That Was The Week That Was - Knight of Wands, 5 of Cups, Fool, Knight of Wands, 5 of Cups, 8 of Cups (Transparent Tarot)

I find it interesting that I drew the Knight of Wands and 5 of Cups twice this week, both time reversed. I guess this is my reminder that I still have some areas I need to address and avoiding them doesn't make them go away.
Looking at the mandala created by putting these cards one atop the other I was struck by the story they tell. In many ways they tell the story of my journey since getting terminated from PAL. I was defensive and ready to do battle but at the same time I was emotionally bereft and felt as though I would never recover from this loss. Then I realized that starting over again and having faith in myself was the way for me to transform my life; to rise above the past and let go of that part of myself. I can use these experiences and these emotions to propel me to another level.
Like the figure in the 8 of Cups climbing towards that grail, I can build upon these emotions and experiences and use them to reach my goal. I will still have the ability to defend myself and watch my back if necessary (the Knight of Wands) and hopefully maintain my Foolish faith in myself. After all if I can't believe in myself then who can I believe in.

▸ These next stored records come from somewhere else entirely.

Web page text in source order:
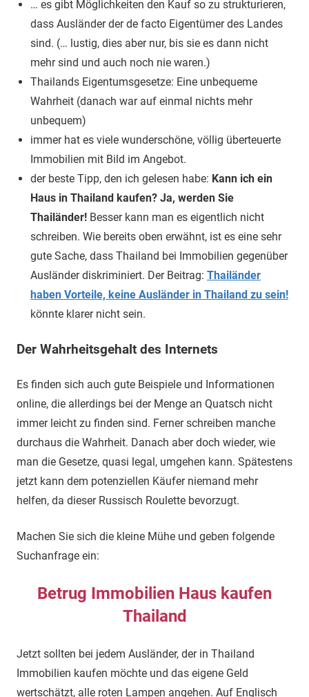
… es gibt Möglichkeiten den Kauf so zu strukturieren,
dass Ausländer der de facto Eigentümer des Landes
sind. (… lustig, dies aber nur, bis sie es dann nicht
mehr sind und auch noch nie waren.)
Thailands Eigentumsgesetze: Eine unbequeme
Wahrheit (danach war auf einmal nichts mehr
unbequem)
immer hat es viele wunderschöne, völlig überteuerte
Immobilien mit Bild im Angebot.
der beste Tipp, den ich gelesen habe: Kann ich ein
Haus in Thailand kaufen? Ja, werden Sie
Thailänder! Besser kann man es eigentlich nicht
schreiben. Wie bereits oben erwähnt, ist es eine sehr
gute Sache, dass Thailand bei Immobilien gegenüber
Ausländer diskriminiert. Der Beitrag: Thailänder
haben Vorteile, keine Ausländer in Thailand zu sein!
könnte klarer nicht sein.
Der Wahrheitsgehalt des Internets
Es finden sich auch gute Beispiele und Informationen
online, die allerdings bei der Menge an Quatsch nicht
immer leicht zu finden sind. Ferner schreiben manche
durchaus die Wahrheit. Danach aber doch wieder, wie
man die Gesetze, quasi legal, umgehen kann. Spätestens
jetzt kann dem potenziellen Käufer niemand mehr
helfen, da dieser Russisch Roulette bevorzugt.
Machen Sie sich die kleine Mühe und geben folgende
Suchanfrage ein:
Betrug Immobilien Haus kaufen
Thailand
Jetzt sollten bei jedem Ausländer, der in Thailand
Immobilien kaufen möchte und das eigene Geld
wertschätzt, alle roten Lampen angehen. Auf Englisch

It's funny, as I was considering these cards this week they made me realize that sometimes I allow the keywords to guide how I interpret cards. I don't usually limit myself to that perspective but it does seem to frame how I approach the reading. I'm reading a book called Tarot - Talisman or Taboo by Mark Patrick Hederman and the author points out that once humans learned to read and write it completely shifted our view of the world and how we approach it. I tend to have a very intellectualized, rational approach to life and this often seeps over into my Tarot readings. I have come to realize that what I like about Tarot is that it is helping me strengthen my ability to receive information in a less linear fashion. Even looking at this mandala I realize that I am getting so much more from it than I am able to express verbally. I can see the story it tells and know that it is encouraging me to have hope and faith that this journey will end happily for me. How do I know this? I can't really say except that the cards told me so.